Stock value for CEO's of rescued firms ($ millions)


CEO Firm 2007 value Last Friday
Greenberg AIG 1,250 50
Fuld Lehman 827 2
Cayne Bear Stearns 1,060 61
Sullivan AIG (ex-CEO) 3 0.1
O'Neal Merrill (ex) 128 40
Mudd Fannie Mae 26 0.4
Syron Freddie Mac 11 0.1

Look at, say, James Cayne, former head of Bear Stearns. I'm not asking you to feel sorry for him - he's still got $61 million in stock there - but note that up until last year, he was worth nearly a billion dollars.

Can you imagine a CEO saying, after the bailout, "I know I should do more to manage risk, or I might lose 95% of my personal worth, my job, my title, control of the company, and the respect of my peers, but at least the government will keep things from getting too bad" ?

Sounds silly, doesn't it? So is the argument that the government is doing too much.

No one is removing the risk from the financial markets. We're just taking steps to ensure that when Wall Street stumbles, the rest of us lose less than, say, some CEO's.

Saturday, September 20, 2008

Talk then Drive

More and more data show the danger of chatting on the phone while driving, but it's a hard societal habit to break. It's convenient, and the danger isn't immediately apparent.

Yet society has moved beyond other convenient behaviors in the past. Spitting on the street was once common, as was relieving oneself on the side of a building. That still happens here and there, but it's not generally seen on every block each day.

In many areas, public bathrooms reduce trouble on the street. Would more frequent rest-stops or cell-phone side-lots encourage people to talk, then drive?

Friday, September 19, 2008

Wall Street's Fall Guy

The market isn't the only thing in turmoil this week; so is honesty in politics.

As recently as two months ago, the head of the Securities and Exchange Commission was considered a top contender for the Republican vice presidential nomination. Christopher Cox has been long appreciated by conservatives, and he'd done a surprisingly good job of reassuring liberals, who feared he would be too passive in his post. 

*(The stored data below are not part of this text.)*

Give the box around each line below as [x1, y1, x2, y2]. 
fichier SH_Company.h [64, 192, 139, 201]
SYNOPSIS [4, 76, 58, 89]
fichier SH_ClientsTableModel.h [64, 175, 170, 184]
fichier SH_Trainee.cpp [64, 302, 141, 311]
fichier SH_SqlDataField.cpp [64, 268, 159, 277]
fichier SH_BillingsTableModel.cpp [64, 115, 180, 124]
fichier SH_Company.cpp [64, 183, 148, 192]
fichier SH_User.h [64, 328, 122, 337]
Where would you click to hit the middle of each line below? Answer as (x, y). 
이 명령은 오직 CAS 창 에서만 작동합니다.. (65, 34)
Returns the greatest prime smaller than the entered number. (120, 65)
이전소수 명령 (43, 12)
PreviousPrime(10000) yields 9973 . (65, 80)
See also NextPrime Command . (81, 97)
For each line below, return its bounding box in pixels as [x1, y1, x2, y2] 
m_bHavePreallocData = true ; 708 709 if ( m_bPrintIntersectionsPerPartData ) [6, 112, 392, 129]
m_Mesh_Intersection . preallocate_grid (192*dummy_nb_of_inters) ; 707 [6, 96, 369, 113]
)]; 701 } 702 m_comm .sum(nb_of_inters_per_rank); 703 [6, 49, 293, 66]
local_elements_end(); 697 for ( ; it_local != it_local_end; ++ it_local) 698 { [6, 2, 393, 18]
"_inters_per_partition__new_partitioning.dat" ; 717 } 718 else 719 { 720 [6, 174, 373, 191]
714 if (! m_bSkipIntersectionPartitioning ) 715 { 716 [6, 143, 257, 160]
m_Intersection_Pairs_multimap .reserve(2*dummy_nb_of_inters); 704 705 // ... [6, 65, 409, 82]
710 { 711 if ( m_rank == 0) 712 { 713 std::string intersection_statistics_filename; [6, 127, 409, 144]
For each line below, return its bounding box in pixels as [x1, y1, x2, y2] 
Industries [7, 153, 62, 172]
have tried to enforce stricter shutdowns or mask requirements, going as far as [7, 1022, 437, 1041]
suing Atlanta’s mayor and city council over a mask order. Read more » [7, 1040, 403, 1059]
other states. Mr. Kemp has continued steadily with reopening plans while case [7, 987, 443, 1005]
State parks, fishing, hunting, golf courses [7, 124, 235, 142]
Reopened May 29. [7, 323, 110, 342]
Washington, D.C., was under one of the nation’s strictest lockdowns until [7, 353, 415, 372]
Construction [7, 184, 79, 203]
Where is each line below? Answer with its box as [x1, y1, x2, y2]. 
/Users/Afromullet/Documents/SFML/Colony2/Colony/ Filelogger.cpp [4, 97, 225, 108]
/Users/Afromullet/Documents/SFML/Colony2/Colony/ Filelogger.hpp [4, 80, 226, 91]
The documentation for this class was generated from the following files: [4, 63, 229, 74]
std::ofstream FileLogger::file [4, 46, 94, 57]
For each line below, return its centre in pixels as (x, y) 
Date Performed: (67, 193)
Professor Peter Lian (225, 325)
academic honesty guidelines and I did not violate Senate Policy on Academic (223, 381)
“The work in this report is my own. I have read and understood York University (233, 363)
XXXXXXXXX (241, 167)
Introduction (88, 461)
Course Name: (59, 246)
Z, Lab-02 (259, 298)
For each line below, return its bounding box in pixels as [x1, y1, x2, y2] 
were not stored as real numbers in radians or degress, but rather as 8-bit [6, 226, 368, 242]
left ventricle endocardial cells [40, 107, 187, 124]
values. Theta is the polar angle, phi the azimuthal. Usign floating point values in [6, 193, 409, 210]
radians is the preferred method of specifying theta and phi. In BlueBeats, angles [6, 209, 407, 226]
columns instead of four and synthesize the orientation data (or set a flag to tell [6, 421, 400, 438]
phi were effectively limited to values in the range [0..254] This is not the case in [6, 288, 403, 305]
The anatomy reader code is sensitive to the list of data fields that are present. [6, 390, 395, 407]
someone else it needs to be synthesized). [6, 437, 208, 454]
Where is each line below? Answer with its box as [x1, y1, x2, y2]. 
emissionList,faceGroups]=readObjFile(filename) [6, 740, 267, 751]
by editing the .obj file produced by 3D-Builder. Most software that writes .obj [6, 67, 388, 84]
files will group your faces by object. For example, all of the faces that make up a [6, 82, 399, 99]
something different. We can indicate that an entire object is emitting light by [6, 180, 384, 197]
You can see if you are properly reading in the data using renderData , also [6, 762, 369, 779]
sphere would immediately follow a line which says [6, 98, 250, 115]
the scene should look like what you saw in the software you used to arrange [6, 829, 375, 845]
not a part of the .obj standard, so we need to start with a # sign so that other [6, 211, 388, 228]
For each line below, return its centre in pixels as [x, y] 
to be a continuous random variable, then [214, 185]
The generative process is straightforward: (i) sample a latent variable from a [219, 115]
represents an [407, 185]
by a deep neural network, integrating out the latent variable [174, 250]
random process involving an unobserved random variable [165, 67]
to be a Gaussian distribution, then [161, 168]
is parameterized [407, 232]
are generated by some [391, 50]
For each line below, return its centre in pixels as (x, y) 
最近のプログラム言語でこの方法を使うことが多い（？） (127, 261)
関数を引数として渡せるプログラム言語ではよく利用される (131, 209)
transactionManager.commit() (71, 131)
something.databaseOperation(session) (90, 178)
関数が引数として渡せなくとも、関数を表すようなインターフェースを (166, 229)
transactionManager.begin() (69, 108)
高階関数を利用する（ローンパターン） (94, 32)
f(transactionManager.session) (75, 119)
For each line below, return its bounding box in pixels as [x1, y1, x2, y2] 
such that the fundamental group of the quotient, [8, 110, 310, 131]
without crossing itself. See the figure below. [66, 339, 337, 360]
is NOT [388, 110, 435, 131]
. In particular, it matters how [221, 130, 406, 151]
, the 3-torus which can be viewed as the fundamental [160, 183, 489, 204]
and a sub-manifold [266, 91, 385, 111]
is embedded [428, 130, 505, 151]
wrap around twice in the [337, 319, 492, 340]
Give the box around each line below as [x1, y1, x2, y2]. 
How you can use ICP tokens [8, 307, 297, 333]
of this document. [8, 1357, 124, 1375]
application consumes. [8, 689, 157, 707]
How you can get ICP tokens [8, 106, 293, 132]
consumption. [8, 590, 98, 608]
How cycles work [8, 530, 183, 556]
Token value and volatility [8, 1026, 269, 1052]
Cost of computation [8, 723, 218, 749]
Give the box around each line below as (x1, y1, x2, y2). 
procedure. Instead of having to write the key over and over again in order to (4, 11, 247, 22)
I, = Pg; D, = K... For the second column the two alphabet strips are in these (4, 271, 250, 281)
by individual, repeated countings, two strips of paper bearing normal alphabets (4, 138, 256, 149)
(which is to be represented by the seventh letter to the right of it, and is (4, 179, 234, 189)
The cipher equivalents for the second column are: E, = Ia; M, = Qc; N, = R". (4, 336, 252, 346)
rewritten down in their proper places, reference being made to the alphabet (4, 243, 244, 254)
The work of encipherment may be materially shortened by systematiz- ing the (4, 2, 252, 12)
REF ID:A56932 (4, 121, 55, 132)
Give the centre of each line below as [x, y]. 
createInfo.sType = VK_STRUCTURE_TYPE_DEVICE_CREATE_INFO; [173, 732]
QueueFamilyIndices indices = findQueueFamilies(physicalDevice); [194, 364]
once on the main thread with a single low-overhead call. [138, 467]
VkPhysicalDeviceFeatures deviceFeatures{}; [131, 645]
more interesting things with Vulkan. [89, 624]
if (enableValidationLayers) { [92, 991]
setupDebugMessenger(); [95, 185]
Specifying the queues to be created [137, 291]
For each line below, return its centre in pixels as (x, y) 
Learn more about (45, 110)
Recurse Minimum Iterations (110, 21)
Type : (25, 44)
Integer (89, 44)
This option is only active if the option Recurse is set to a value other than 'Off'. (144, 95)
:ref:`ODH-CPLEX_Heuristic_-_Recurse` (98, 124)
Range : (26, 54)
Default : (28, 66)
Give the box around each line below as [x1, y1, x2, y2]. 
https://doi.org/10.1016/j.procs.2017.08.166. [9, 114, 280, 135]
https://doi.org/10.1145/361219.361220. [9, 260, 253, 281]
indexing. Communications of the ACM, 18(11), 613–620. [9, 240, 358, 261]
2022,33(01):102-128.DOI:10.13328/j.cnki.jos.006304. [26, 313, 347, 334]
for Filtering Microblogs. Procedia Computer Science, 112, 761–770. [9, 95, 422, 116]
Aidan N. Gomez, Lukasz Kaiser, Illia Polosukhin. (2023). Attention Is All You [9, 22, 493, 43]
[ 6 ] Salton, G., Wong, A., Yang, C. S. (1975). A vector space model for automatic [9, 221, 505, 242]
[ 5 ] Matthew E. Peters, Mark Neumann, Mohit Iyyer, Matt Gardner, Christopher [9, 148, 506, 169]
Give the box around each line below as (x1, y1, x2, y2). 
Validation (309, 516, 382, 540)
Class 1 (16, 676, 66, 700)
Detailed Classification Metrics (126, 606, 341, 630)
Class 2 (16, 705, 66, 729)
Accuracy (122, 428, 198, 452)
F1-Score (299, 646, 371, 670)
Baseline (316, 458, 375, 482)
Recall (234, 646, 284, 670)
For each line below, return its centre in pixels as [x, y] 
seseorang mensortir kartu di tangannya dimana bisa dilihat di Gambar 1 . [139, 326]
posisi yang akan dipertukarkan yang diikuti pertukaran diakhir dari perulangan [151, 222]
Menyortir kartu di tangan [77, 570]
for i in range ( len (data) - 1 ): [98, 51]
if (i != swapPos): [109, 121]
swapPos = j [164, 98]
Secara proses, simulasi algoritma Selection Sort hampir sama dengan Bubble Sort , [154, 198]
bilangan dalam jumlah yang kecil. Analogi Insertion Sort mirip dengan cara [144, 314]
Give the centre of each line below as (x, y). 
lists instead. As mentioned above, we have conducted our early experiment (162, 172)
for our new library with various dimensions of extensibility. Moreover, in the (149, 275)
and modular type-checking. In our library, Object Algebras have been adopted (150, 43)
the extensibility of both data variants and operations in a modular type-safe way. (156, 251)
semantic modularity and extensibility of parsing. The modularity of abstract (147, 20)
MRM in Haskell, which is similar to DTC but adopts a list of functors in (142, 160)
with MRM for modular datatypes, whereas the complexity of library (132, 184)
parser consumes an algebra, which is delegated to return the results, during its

Cox reinvigorated the S.E.C. and the conservative American Spectator called him "the best [VP] choice, bar none."

Now John McCain is saying Cox "has betrayed the public trust," and "If I were president today, I'd fire him."

What happened?

Nothing that Cox did, or didn't do. He moved actively to address market problems, and weeks ago, increased criticism of "naked" short sellers seeking to profit from a falling market... the very problem that prompted McCain's comments. Cox's fault here was being in the line of fire.

The McCain criticism is all the more disingenuous because Republicans have been clamoring for less market intervention, not more. It's hard to pick up a newspaper - before today, at least - without reading about conservatives moaning about 'moral hazard' (the presumption firms will assume even more risk if they believe the government will save them. See my next blog entry for more on this canard). 

It's even worse when you consider how Cox arrived at the S.E.C.. The first Bush appointee, Harvey Pitt, resigned under universal criticism of his passive approach (called a "patsy for accounting firms," even the Wall Street Journal called on him to step down.) His replacement, William Webster, wasn't much better. Remember that when President Bush spoke on Wall Street during the first market crisis of his administration, markets fell on news that he wanted to reduce regulation.

Today's Republicans (my apologies to anyone who, like me, believed in the values of Goldwater or the early Reagan years) believe that government action is always bad. But Wall Street does not. When things are going well, firms want the government to keep a safe distance, but in times of crisis, they want America's safety net to be a strong one.

Cox has been the most forward-thinking S.E.C. chairman in several years. He's no Arthur Levitt (Clinton's brilliant appointee), but he's a huge step ahead of his immediate predecessors and a market supervisor who has played a more active role than most Republicans have endorsed.

And now they're attacking him for doing too little?